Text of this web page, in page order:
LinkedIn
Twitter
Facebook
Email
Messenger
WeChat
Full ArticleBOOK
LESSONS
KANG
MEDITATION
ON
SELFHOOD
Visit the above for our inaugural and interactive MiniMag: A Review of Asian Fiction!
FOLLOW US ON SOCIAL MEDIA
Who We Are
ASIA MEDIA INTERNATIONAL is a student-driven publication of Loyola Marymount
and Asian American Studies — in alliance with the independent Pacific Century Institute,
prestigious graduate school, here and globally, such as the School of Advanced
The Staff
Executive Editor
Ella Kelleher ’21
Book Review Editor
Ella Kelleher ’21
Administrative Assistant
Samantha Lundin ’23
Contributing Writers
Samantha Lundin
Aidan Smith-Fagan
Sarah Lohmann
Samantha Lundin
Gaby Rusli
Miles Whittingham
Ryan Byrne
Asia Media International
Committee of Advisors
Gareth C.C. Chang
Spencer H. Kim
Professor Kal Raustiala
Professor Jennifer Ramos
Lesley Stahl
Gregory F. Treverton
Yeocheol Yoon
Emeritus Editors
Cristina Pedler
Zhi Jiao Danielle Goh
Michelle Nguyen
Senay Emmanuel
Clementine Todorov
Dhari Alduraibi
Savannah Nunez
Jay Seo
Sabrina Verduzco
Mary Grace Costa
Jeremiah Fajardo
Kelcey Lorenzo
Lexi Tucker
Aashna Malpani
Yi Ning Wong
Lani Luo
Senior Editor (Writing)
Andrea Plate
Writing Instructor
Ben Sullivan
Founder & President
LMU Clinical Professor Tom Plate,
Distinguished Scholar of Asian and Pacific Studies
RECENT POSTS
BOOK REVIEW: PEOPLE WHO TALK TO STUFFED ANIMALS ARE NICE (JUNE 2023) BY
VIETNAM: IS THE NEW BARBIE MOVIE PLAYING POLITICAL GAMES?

——————————

**ASSIGNMENT**
Counting only lines with the word "Professor" in them, say how many there are in the entries above, with no other words.

**FINAL ANSWER**
3